等が該当し、進行スピードにより分類されている(リストでは上の方が遅く、下に行くほど早い)。

症状としては首、鼠径部、腋窩などのリンパ節の腫脹(痛みを伴わない可動性で弾性)と、B症状(発熱、夜間の発汗、体重減少)

発熱は特に夜間、夜間の発汗はシーツを交換するほどの重度の発汗、体重の10%が半年以内に減少する。

診断はCTやMRIがメイン

治療はホジキンリンパ腫と非ホジキンリンパ腫で分けて考える。

ホジキンリンパ腫でリンパ節腫脹が横隔膜より上に限定されている場合は、ABVD療法と放射線(放射線は限局している場所にしか使えない)、骨髄含め全身の場合はABVD療法。

ABVD療法は、ホジキンリンパ腫の化学療法のレジメンの一つで、Aはアドリアマイシン(ドキソルビシンの別名)、Bはブレオマイシン、Vはビンブラスチン、Dはダカルバジン。通常2週間間隔で6-8サイクル回す。副作用は、一般的な抗がん剤の副作用(脱毛、吐き気、口内炎)に加えてブレオマイシンの肺障害、ドキソルビシンの心臓障害。

非ホジキンリンパ腫では標準治療は、CHOP療法(シクロフォスファミド点滴、ドキソルビシン、オンコビン、プレドニゾロン)を3週ごと、放射線、自家移植(患者本人の造血幹細胞を使う。65歳以下)が用いられる。

自家移植は、予めG-CSFを投与して造血幹細胞を増やしたあと、血管から造血幹細胞を採取してそれを凍結保存しておき、白血病細胞を大量の抗癌剤で根絶し、凍結保存しておいた造血幹細胞を点滴で戻す治療。

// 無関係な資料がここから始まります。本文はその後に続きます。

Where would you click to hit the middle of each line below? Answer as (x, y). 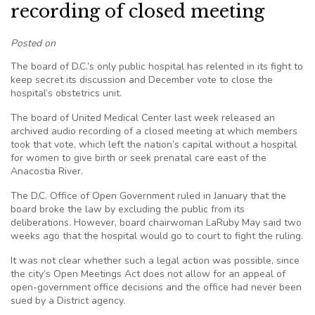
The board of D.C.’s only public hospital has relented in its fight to (157, 66)
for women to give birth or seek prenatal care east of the (139, 158)
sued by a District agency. (68, 301)
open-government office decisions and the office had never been (156, 287)
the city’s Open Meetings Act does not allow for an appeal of (148, 274)
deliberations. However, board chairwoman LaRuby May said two (156, 223)
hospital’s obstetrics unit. (66, 93)
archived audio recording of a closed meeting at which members (154, 131)
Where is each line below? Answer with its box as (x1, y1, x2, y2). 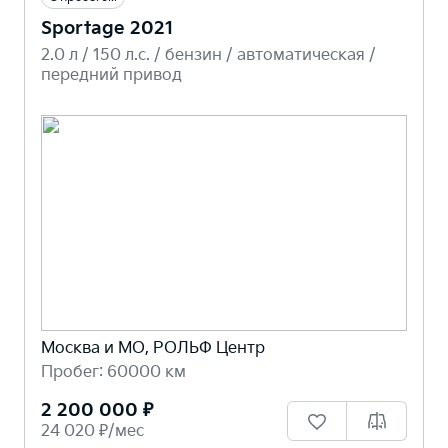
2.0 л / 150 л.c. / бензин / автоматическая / (41, 45, 376, 65)
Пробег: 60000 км (41, 363, 186, 383)
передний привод (41, 65, 182, 85)
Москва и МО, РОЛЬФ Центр (41, 339, 265, 359)
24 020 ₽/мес (41, 422, 144, 442)
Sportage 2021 (41, 17, 174, 39)
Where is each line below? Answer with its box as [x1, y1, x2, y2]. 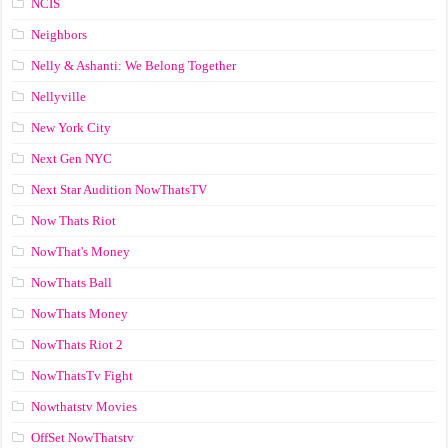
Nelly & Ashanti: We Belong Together [31, 57, 237, 73]
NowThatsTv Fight [31, 367, 134, 383]
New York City [31, 119, 112, 135]
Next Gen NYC [31, 150, 113, 166]
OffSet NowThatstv [31, 429, 135, 445]
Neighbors [31, 26, 88, 42]
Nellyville [31, 88, 87, 104]
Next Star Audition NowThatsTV [31, 181, 208, 197]
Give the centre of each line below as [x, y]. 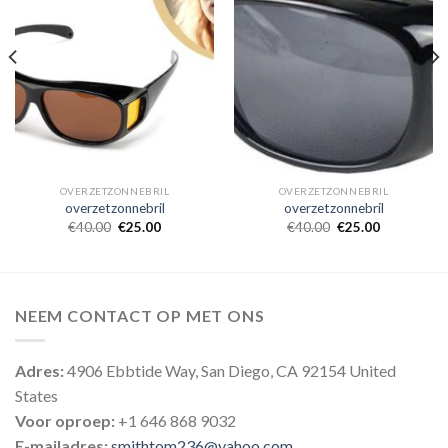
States [36, 395]
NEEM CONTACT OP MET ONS [140, 316]
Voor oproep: [65, 420]
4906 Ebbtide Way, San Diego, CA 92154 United [230, 370]
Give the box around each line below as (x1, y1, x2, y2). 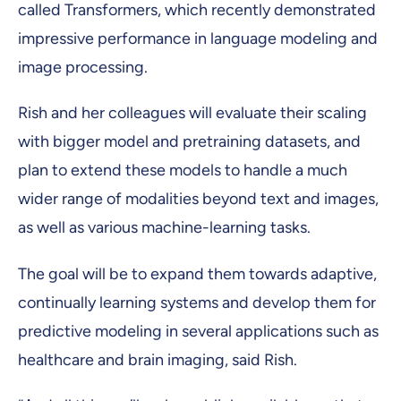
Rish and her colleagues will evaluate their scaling (18, 103, 367, 124)
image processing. (18, 57, 148, 78)
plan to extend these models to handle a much (18, 160, 347, 181)
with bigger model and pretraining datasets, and (18, 132, 361, 152)
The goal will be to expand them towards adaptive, (18, 263, 377, 284)
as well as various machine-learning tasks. (18, 218, 311, 238)
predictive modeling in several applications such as (18, 320, 379, 341)
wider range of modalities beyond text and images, (18, 189, 379, 209)
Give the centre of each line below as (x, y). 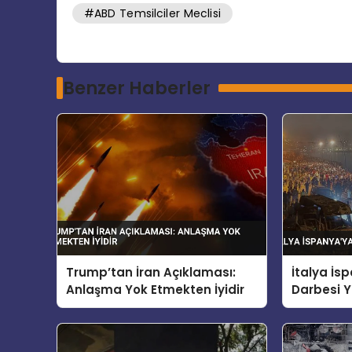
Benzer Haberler (136, 88)
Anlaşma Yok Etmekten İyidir (156, 289)
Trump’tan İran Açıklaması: (151, 272)
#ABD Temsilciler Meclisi (152, 14)
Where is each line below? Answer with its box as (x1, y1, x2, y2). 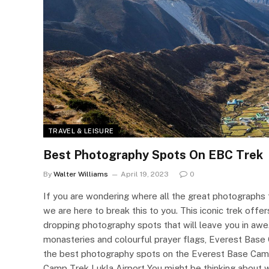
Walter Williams (53, 169, 108, 178)
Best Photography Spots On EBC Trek (43, 147, 263, 162)
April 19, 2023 (121, 169, 169, 178)
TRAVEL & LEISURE (48, 127, 114, 134)
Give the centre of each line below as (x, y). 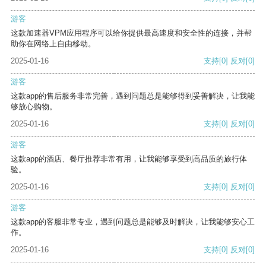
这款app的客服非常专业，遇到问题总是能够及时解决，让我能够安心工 (133, 222)
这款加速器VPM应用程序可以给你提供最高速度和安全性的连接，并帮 (131, 33)
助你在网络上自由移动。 (53, 44)
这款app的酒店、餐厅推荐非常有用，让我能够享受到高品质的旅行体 (129, 159)
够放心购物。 (34, 107)
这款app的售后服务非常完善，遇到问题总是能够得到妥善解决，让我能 (133, 96)
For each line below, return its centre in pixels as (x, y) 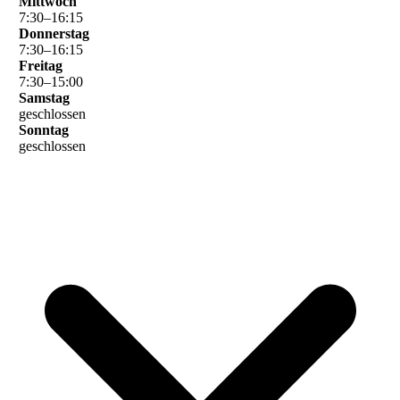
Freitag (41, 66)
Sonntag (44, 130)
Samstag (44, 98)
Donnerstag (54, 34)
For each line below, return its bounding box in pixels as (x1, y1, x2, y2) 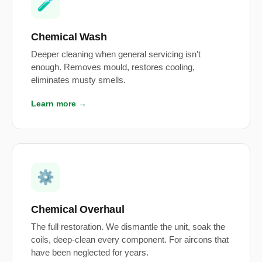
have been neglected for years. (31, 247, 149, 257)
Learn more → (31, 99, 87, 108)
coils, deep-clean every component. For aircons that (31, 235, 229, 244)
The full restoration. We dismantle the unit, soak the (31, 222, 225, 232)
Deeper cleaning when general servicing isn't (31, 49, 201, 59)
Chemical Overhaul (31, 202, 125, 215)
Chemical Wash (31, 30, 107, 43)
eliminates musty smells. (31, 75, 126, 85)
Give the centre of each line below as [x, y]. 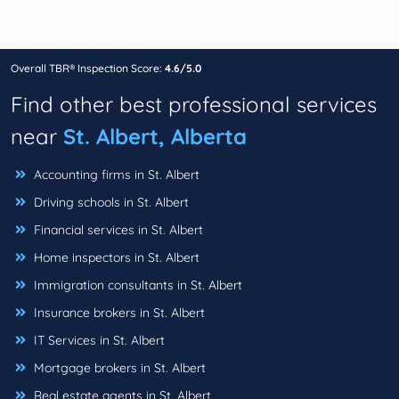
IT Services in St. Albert [98, 341]
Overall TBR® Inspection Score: [88, 69]
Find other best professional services [194, 105]
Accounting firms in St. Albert [115, 175]
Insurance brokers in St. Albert [118, 313]
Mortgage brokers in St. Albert [118, 368]
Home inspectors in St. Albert [115, 258]
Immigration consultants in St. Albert [136, 285]
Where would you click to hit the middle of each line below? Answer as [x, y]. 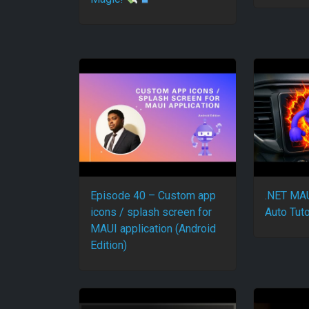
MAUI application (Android [153, 228]
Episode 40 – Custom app [153, 195]
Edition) [109, 245]
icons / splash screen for [151, 212]
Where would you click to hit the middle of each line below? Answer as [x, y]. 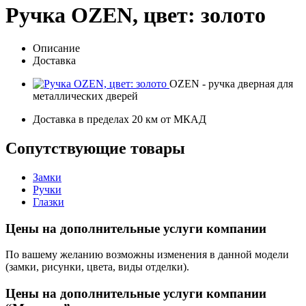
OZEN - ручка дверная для [231, 84]
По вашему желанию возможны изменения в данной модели [147, 255]
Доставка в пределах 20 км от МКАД [120, 120]
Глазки [48, 201]
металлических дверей [85, 96]
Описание [56, 48]
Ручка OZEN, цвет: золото [136, 15]
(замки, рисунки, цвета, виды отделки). [97, 267]

CD20が陽性の場合、つまり、びまん性大細胞型B細胞リンパ腫では、CHOPに加えて、抗CD20抗体であるリツキサン(Bリンパ腫細胞のCD20抗原に結合して、自己の免疫細胞の標的とし、B細胞の増殖を抑える)を使用したR-CHOP療法を用いる。

多発性骨髄腫(MM)

ゆっくり進行し、治りにくい、骨が痛む血液のがん。

通常、リンパ球の中のB細胞が分解・成熟して免疫グロブリンを産生する形質細胞になり骨髄に戻って待機しているが、多発性骨髄腫ではこの形質細胞が骨髄で腫瘍化して増殖し、破骨細胞の働きを強め、骨芽細胞の働きを弱めたり、造血幹細胞を阻害するので他血球成分を減少させる。

骨髄腫の細胞も抗体は作るが、それらはM蛋白とよばれ、抗体としては働かない。M蛋白は腎尿細管に詰まって腎不全を引き起こしたりする。

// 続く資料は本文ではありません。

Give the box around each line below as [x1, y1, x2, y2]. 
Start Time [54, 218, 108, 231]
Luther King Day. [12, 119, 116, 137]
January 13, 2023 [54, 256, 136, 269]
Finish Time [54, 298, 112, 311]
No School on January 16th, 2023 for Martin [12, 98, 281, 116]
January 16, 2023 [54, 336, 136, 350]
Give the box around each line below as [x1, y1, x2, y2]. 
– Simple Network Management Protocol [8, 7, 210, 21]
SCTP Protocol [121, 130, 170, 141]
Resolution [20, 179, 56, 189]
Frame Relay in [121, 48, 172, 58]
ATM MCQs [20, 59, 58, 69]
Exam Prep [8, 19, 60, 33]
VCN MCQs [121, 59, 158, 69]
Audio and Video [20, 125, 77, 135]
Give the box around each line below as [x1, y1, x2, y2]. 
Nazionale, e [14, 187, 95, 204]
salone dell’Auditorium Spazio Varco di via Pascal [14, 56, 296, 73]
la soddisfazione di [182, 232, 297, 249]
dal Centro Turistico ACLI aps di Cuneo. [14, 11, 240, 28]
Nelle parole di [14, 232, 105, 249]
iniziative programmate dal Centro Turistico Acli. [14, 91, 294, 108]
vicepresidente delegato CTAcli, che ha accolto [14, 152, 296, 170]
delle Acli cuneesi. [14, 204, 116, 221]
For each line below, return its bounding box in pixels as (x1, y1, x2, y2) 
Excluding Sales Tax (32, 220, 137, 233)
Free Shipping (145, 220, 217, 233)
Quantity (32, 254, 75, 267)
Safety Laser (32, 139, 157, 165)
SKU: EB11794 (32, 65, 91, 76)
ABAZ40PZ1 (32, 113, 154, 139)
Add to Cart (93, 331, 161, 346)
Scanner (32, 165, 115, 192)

症状は造血抑制による貧血や白血球減少、免疫低下による感染症、腎障害による浮腫、骨破壊による骨の痛みや骨粗鬆症が起こる。

治療は、症状が現れない場合は経過観察、65歳未満は化学療法(3-4ヶ月)を始めとして、造血幹細胞の自家移植、放射線、ビスホス製剤等、65歳以上は化学療法を9-12ヶ月で行う。

薬は分子標的薬であるプロテアソーム阻害薬(ボルテゾミブ等)と多発性骨髄腫治療薬(デキサメタゾン、レナリドミド他)の併用。

プロテアソームの機能:β1(caspase-like cleaves after acidic AA)、β2(trypsin-like Cleaves after basic AA)、β5(chymotrypsin-like Cleaves after hydrophobic AA)。シグナル伝達に関わるタンパク質(基質はβカテニン、kBq、p53他)の分解。

プロテアソーム阻害のイキサゾミブはβ5(β1)サブユニットを強く抑制するが、β5サブユニットから解離し易いため、赤血球へのトラップが少ない(赤血球にはプロテアソームが結構あるため)、腫瘍組織以降性が高い(ボルテゾミブの10倍以上)、p53変異による新生βサブユニット抑制効果が高い、Rdと相乗効果を示す等の特徴がある。